Archive photo of a rocket nose being transported on a bicycle at Thumba, Kerala

It’s been a hectic summer at India’s space agency, following on from good harvests for a few seasons now. This year has seen four back-to-back rocket launches in as many months, each with many novelties on board. And, the centrepiece of it all: the chubby, new heavy-lift rocket, the Geosynchronous Satellite Launch Vehicle (GSLV) Mark III, under whose curved nose cone sits a home-grown cryogenic engine—the agony and the ecstasy, if you will, of the Indian Space Research Organisation (ISRO), and a big one among the growing list of trophies standing on its mantelpiece.

More will join it soon, and some have been there for a bit. An Indian-built earth observation satellite last rode a foreign rocket to a low orbit about 22 years ago. That’s roughly how long ISRO’s old faithful—the slender Polar Satellite Launch Vehicle (PSLV)—has been around. But what about those heavier communications satellites—the ones beaming down to our dish antennae—which need to go further up? Well, the last one blazed off just two weeks ago, on the European Ariane 5. That’s now 22 foreign launches in all, since the early ’80s. Not for much longer, though. “After a couple of Mark III launches, we will probably not be launching anything from outside India, even in communications,” says A.S. Kiran Kumar, chairman, ISRO, in his quiet, unassuming way. “Their costs are higher, all said and done, than what we can do.”

ISRO’s steady successes over the decades have come in tableaux of iconic images that have fired up generations of Indians—from putting together its first sounding rocket in a church building, the classic Indian ‘jugaad’ idea of mounting its first communications satellite APPLE on a bullock cart (for an antenna test without magnetic interference), to the moon mission Chandrayaan and then even a Mars orbiter. Put all of that together, and you can see why ISRO has easily been India’s most visible scientific establishment. But the question persists.

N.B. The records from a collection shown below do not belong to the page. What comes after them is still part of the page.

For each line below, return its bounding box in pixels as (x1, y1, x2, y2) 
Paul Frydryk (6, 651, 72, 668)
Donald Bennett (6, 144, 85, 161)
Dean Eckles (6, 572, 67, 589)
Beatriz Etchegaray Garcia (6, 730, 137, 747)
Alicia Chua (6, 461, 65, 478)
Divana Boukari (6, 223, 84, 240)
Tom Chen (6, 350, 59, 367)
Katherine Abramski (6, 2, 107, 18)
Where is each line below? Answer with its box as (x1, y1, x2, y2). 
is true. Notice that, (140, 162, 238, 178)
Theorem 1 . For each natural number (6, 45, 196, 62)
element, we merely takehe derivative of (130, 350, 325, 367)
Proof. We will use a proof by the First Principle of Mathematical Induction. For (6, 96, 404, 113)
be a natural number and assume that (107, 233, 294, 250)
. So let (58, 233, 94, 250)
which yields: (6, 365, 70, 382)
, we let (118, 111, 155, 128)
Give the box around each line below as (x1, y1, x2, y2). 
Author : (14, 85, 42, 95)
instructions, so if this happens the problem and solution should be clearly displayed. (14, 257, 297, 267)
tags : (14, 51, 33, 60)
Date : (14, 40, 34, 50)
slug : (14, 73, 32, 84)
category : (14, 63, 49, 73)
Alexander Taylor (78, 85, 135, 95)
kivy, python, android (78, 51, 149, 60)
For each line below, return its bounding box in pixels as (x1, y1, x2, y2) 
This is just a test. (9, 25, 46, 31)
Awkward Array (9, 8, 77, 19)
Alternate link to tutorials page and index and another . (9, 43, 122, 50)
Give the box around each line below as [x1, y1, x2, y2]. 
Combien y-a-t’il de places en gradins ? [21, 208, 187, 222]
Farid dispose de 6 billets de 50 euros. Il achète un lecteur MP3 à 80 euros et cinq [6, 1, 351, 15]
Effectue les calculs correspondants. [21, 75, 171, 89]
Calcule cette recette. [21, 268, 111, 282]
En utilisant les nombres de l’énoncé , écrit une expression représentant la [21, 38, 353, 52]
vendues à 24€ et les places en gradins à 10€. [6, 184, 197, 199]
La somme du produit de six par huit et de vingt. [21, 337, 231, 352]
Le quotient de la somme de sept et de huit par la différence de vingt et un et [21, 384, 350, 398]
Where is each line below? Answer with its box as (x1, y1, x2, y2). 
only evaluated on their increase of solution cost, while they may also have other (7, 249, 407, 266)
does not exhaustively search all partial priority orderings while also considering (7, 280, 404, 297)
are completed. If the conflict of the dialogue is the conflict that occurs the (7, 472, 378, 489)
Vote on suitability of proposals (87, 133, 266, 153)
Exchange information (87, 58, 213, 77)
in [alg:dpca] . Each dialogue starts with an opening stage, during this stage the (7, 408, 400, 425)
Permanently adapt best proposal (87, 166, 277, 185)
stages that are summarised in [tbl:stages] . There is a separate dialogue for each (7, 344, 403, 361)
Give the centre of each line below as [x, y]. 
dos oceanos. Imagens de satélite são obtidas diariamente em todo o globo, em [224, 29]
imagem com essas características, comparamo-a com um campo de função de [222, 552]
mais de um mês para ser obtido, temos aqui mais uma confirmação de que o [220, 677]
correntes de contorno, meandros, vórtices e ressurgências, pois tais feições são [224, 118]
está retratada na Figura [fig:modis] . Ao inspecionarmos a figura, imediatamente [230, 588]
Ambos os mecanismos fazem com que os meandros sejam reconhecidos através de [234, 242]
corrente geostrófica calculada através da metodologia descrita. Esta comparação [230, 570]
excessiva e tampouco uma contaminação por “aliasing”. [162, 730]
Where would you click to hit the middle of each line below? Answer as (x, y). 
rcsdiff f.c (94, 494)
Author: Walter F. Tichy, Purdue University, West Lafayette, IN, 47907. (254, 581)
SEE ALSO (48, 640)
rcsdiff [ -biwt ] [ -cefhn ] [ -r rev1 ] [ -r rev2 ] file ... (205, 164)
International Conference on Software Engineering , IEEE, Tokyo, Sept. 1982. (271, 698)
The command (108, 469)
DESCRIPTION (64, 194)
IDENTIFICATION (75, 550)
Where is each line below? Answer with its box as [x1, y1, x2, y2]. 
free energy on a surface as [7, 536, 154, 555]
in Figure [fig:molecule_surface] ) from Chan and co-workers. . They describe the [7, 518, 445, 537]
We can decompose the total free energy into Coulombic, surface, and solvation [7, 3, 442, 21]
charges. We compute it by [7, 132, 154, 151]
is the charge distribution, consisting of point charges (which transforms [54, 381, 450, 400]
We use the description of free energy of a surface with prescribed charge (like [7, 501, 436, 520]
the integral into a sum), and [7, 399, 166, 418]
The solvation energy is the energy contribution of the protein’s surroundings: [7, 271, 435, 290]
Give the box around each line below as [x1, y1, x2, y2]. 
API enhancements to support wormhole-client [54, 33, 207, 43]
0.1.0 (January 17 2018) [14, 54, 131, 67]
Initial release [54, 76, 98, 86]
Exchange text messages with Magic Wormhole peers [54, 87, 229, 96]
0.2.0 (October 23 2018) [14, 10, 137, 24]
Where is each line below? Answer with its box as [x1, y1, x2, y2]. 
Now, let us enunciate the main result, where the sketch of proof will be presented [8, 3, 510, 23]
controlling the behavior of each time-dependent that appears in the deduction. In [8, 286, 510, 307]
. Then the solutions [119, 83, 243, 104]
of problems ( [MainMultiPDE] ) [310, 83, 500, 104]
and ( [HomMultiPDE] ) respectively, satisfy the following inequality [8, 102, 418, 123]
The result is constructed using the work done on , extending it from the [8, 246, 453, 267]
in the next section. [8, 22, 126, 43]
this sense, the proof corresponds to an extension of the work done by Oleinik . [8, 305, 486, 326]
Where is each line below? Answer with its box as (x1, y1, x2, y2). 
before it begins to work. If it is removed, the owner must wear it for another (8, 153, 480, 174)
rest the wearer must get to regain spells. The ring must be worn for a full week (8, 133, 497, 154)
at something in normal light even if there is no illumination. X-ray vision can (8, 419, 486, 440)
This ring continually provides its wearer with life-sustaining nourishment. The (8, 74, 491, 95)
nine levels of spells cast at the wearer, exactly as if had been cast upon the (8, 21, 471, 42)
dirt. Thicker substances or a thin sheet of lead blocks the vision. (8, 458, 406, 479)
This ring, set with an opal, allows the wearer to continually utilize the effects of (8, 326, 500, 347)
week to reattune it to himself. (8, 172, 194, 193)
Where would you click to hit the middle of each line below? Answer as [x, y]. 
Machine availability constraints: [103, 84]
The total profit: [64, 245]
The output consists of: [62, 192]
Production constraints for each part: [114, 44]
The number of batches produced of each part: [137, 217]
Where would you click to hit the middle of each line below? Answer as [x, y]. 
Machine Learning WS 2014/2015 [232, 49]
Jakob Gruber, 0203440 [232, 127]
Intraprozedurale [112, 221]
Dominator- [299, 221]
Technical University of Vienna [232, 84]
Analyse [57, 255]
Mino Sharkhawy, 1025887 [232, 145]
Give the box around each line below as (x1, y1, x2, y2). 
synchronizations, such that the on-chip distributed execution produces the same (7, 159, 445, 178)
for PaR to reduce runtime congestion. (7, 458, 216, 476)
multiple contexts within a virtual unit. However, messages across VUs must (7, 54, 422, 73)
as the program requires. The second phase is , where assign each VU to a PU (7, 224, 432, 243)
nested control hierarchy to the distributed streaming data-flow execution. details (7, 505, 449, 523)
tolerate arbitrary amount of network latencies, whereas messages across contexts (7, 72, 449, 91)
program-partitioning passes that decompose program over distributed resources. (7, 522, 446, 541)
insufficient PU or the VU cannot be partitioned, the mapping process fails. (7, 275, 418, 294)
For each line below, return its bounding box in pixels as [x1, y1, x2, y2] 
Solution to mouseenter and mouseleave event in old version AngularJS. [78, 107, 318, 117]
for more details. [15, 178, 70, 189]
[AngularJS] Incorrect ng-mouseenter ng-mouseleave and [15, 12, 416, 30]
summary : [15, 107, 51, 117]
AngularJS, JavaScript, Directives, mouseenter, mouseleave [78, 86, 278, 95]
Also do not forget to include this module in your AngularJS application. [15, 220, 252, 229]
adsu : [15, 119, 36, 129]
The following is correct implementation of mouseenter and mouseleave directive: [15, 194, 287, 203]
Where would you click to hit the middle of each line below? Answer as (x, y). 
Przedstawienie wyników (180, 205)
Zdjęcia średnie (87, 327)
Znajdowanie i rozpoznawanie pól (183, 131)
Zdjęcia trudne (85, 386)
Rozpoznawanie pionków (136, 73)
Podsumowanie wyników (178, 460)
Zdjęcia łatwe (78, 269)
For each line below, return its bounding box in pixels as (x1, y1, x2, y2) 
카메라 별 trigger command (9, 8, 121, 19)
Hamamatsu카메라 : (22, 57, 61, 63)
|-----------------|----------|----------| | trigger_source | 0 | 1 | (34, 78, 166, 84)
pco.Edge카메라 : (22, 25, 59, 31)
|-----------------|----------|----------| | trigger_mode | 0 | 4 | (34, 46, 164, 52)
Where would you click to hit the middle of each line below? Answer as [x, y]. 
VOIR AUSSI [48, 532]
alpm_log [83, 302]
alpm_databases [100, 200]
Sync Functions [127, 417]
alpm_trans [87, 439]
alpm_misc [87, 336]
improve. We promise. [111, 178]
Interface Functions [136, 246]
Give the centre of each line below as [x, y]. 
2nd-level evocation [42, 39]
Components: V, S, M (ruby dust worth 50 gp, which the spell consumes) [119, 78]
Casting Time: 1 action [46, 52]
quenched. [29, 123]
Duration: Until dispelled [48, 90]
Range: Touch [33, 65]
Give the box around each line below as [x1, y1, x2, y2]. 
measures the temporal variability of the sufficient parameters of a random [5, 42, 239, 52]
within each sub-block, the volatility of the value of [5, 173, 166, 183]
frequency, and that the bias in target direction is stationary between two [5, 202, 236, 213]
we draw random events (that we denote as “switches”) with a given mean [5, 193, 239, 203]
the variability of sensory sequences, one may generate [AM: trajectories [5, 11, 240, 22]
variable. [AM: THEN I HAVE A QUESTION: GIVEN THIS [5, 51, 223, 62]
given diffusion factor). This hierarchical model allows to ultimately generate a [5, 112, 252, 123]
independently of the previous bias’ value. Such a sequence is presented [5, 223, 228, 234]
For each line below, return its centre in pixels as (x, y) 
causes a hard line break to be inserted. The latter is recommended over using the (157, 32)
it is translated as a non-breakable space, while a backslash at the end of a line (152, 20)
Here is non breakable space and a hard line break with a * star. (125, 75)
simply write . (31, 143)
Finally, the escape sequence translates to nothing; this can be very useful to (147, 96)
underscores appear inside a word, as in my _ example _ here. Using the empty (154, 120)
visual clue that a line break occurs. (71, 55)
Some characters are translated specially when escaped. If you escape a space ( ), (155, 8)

How and why does ISRO, which turns 48 this year, come up with world-beating stuff on modest budgets in a country where thrift and efficie­ncy—the qualities that keep its struggling millions alive—are conspicuous by their absence in government institutions? Where some chronic ailments seem to be endemic to Indian scienti­fic organisations? The most frequent point of comparison is naturally the nearest kin, the DRDO—long beset as it has been with time lags, products the armed forces aren’t always happy with, and stuck in a restructuring process that’s as slow and grinding as its R&D seems to be. What then, makes ISRO, government-run just as the others, tick?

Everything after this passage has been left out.